R/cocons.R
In cocons: Covariate-Based Covariance Functions for Nonstationary Spatial Modeling

Documented in coco

#' Creates a coco S4 object
#' @description Creates an S4 object of class \code{coco}, which is the centerpiece of the \pkg{cocons} package. The function provides a set of consistency checks for ensuring the suitability of the different objects involved.
#' @details 
#' Two types of \code{coco} objects are available, each assuming a different type of covariance matrix for the Gaussian process. 
#' Type \code{"dense"} builds dense covariance matrices (non zero elements), while type \code{"sparse"} builds sparse covariance 
#' matrices by tapering the dense covariance matrix with a compact isotropic compact-supported correlation matrix \[1\]. 
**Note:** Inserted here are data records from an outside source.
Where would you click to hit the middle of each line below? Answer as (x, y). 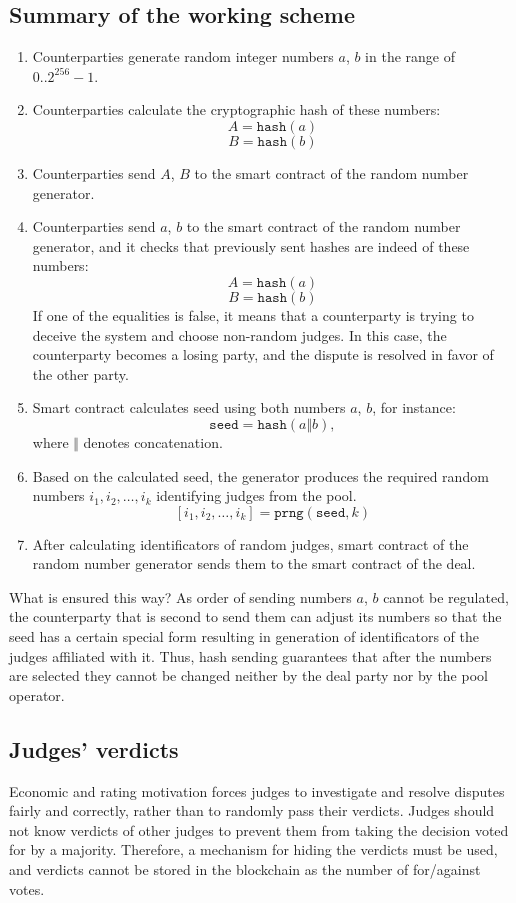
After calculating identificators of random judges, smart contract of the (250, 543)
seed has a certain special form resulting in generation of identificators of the (244, 636)
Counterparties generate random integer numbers (183, 56)
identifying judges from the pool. (256, 495)
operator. (37, 694)
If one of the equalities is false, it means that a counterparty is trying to (253, 314)
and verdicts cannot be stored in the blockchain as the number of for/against (245, 869)
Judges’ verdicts (94, 748)

#' Type \code{"sparse"} allows a set of efficient algorithms, thus making it more suitable for large sample sizes.
#' 
#' An important component of the \code{coco} S4 class is the \code{model.list} specification, involving individual formulas provided as a list, where each of them specifies a covariate-based parametric model for a specific source of nonstationarity. 
#' It involves \code{"mean"} for the spatial mean, the \code{"std.dev"} for the marginal standard deviation, 
#' \code{"scale"}, \code{"aniso"} and \code{"tilt"}, each of them shaping specific aspects of the local spatial geometrically anisotropy structure,
#' \code{"smooth"} handling local smoothness, and \code{"nugget"} handling the local nugget effect. The models are defined as:
#' 
#' 
#' | Source       | Related to    | Description                             | Model                                                                    |
#' |--------------|---------------|-----------------------------------------|--------------------------------------------------------------------------|
#' | \emph{mean}      | \eqn{\mu}       | Spatial mean function             | \eqn{\boldsymbol{X}_1\boldsymbol{\beta}}                                               |
#' | \emph{std.dev}   | \eqn{\sigma^{X}}| Marginal standard deviation       | \eqn{\text{exp}(0.5 \boldsymbol{X}_2 \boldsymbol{\alpha})}                                    |
#' | \emph{scale}     | \eqn{\boldsymbol{\Sigma}^{X}}| Local scale          | \eqn{\text{exp}(\boldsymbol{X}_3 \boldsymbol{\theta}_1)}                                      |
#' | \emph{aniso}     | \eqn{\boldsymbol{\Sigma}^{X}}| Local geometric anisotropy        | \eqn{\text{exp}(\boldsymbol{X}_4 \boldsymbol{\theta}_2)}                         |
#' | \emph{tilt}      | \eqn{\boldsymbol{\Sigma}^{X}}| (Restricted) local tilt           | \eqn{\cos(\text{logit}^{-1}(\boldsymbol{X}_5 \boldsymbol{\theta}_3))}          |
#' | \emph{smooth}    | \eqn{\nu^{X}}    | Local smoothness                  | \eqn{(\nu_{u} - \nu_{l})/(1+\text{exp}(-\boldsymbol{X}_6 \boldsymbol{\phi})) + \nu_{l}}      |
#' | \emph{nugget}    | \eqn{\sigma^{X}_{\epsilon}}| Local micro-scale variability   | \eqn{\text{exp}(\boldsymbol{X}_7 \boldsymbol{\zeta})}                                |
#' 
#' where \eqn{\boldsymbol{\beta}}, \eqn{\boldsymbol{\alpha}}, \eqn{\boldsymbol{\theta}_1}, \eqn{\boldsymbol{\theta}_2}, \eqn{\boldsymbol{\theta}_3}, \eqn{\boldsymbol{\phi}}, and \eqn{\boldsymbol{\zeta}} are the parameter vectors of each model,
#' \eqn{\nu_{l}}, and \eqn{\nu_{u}} are the lower and upper bounds limiting the range of variation of the spatially-varying smoothness, and where \eqn{\boldsymbol{X}_{\ell}} relates to the design matrix defined by the specific models for each of the source of nonstationarity.
#' 
#' Lastly, arguments for the \code{"info"} list argument involve: \itemize{
#' \item \code{"lambda"}: (\code{numeric}) a positive scalar specifying the regularization parameter. Larger values penalizes highly-smoothed long-tailed covariance functions. 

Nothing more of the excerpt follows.